EXERCISE GOAL: Everything from the line with "Text of this" to the final line of the entries is to be set down exactly, except the pictures.

EXTRACTED INFORMATION:
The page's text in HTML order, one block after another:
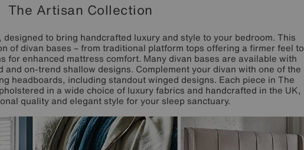
The Artisan Collection
to bring handcrafted luxury and style to your bedroom. This
of divan bases – from traditional platform tops offering a firmer feel to
for enhanced mattress comfort. Many divan bases are available with
on-trend shallow designs. Complement your divan with one of the
headboards, including standout winged designs. Each piece in The
in a wide choice of luxury fabrics and handcrafted in the UK,
quality and elegant style for your sleep sanctuary.
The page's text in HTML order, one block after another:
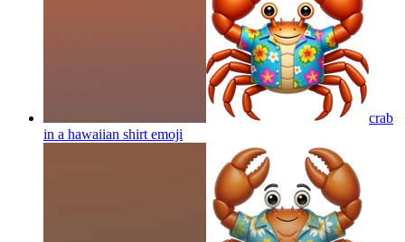
crab
in a hawaiian shirt emoji
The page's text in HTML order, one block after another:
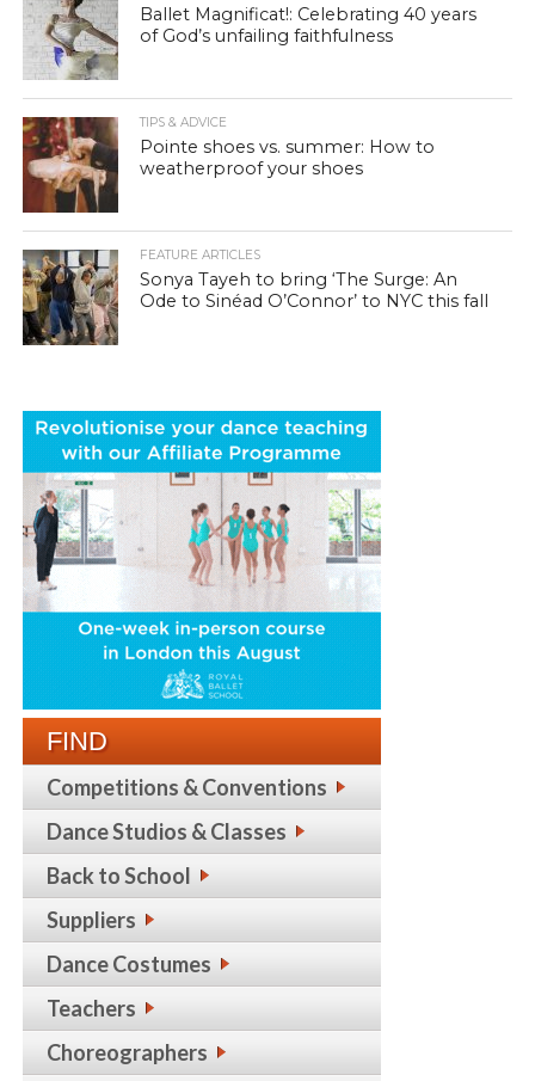
Ballet Magnificat!: Celebrating 40 years
of God’s unfailing faithfulness
TIPS & ADVICE
Pointe shoes vs. summer: How to
weatherproof your shoes
FEATURE ARTICLES
Sonya Tayeh to bring ‘The Surge: An
Ode to Sinéad O’Connor’ to NYC this fall
FIND
Competitions & Conventions
Dance Studios & Classes
Back to School
Suppliers
Dance Costumes
Teachers
Choreographers
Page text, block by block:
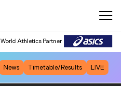
World Athletics Partner
News Timetable/Results LIVE
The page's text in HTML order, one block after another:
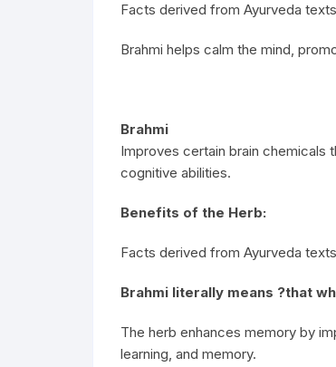
Facts derived from Ayurveda
Brahmi helps calm the mind,
Brahmi
Improves certain brain chemicals
cognitive abilities.
Benefits of the Herb:
Facts derived from Ayurveda
Brahmi literally means ?that
The herb enhances memory by
learning, and memory.
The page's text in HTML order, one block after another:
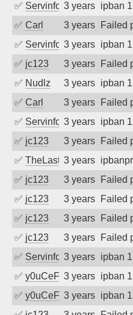
✅ Servinformatica
3 years agoipban
✅ Carl 3 years agoFailed
✅ Servinformatica
3 years agoipban
✅ jc123 3 years agoFailed
✅ Nudlz 3 years agoipban
✅ Carl 3 years agoFailed
✅ Servinformatica
3 years agoipban
✅ jc123 3 years agoFailed
✅ TheLastTexan3 years ago
✅ jc123 3 years agoFailed
✅ jc123 3 years agoFailed
✅ jc123 3 years agoFailed
✅ jc123 3 years agoFailed
✅ Servinformatica
3 years agoipban
✅ y0uCeF 3 years agoipban
✅ y0uCeF 3 years agoipban
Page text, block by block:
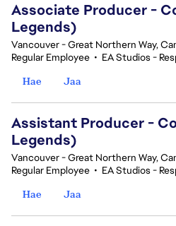
Associate Producer -
Legends)
Vancouver - Great Northern Way,
Regular Employee • EA Studios -
Hae
Jaa
Assistant Producer -
Legends)
Vancouver - Great Northern Way,
Regular Employee • EA Studios -
Hae
Jaa
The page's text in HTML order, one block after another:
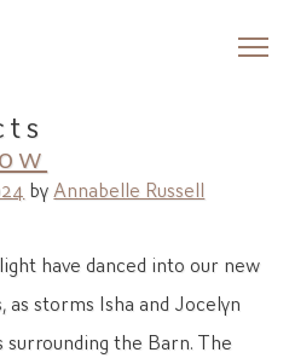
by Annabelle Russell
have danced into our new
storms Isha and Jocelyn
surrounding the Barn. The
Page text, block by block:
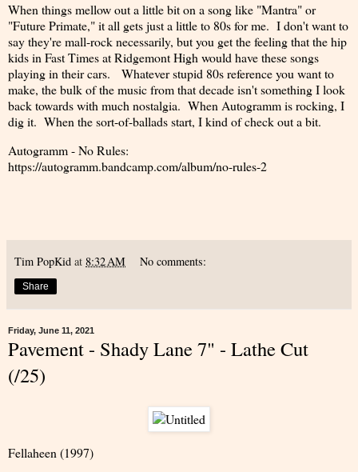
When things mellow out a little bit on a song like "Mantra" or
"Future Primate," it all gets just a little to 80s for me. I don't want to
say they're mall-rock necessarily, but you get the feeling that the hip
kids in Fast Times at Ridgemont High would have these songs
playing in their cars. Whatever stupid 80s reference you want to
make, the bulk of the music from that decade isn't something I look
back towards with much nostalgia. When Autogramm is rocking, I
dig it. When the sort-of-ballads start, I kind of check out a bit.
Autogramm - No Rules:
https://autogramm.bandcamp.com/album/no-rules-2
Tim PopKid at 8:32 AM No comments:
Share
Friday, June 11, 2021
Pavement - Shady Lane 7" - Lathe Cut
(/25)
Fellaheen (1997)
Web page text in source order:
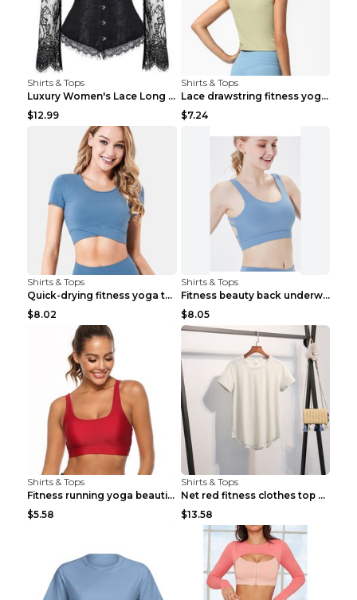
Shirts & Tops
Luxury Women's Lace Long Sleeve Top Gold S
$12.99
Shirts & Tops
Lace drawstring fitness yoga vest Black S
$7.24
Shirts & Tops
Quick-drying fitness yoga top Black S
$8.02
Shirts & Tops
Fitness beauty back underwear vest Light blue S
$8.05
Shirts & Tops
Fitness running yoga beautiful back Wine Red S
$5.58
Shirts & Tops
Net red fitness clothes top Grey S
$13.58
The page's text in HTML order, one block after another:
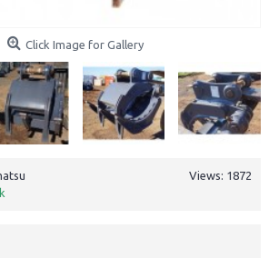
Click Image for Gallery
Views: 1872
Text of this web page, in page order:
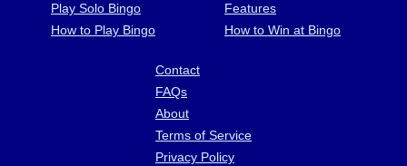
Play Solo Bingo
How to Play Bingo
Features
How to Win at Bingo
Contact
FAQs
About
Terms of Service
Privacy Policy
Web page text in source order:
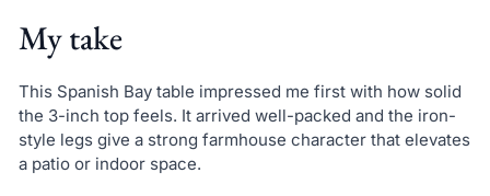
My take
This Spanish Bay table impressed me first with how solid
the 3-inch top feels. It arrived well-packed and the iron-
style legs give a strong farmhouse character that elevates
a patio or indoor space.
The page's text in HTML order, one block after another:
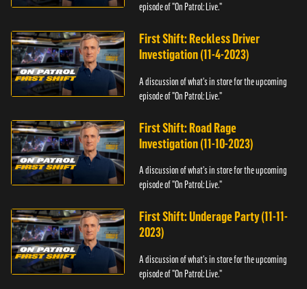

RESPONSE:
Text of this web page, in page order:
Play Solo Bingo
How to Play Bingo
Features
How to Win at Bingo
Contact
FAQs
About
Terms of Service
Privacy Policy
Web page text in source order:
My take
This Spanish Bay table impressed me first with how solid
the 3-inch top feels. It arrived well-packed and the iron-
style legs give a strong farmhouse character that elevates
a patio or indoor space.
The page's text in HTML order, one block after another:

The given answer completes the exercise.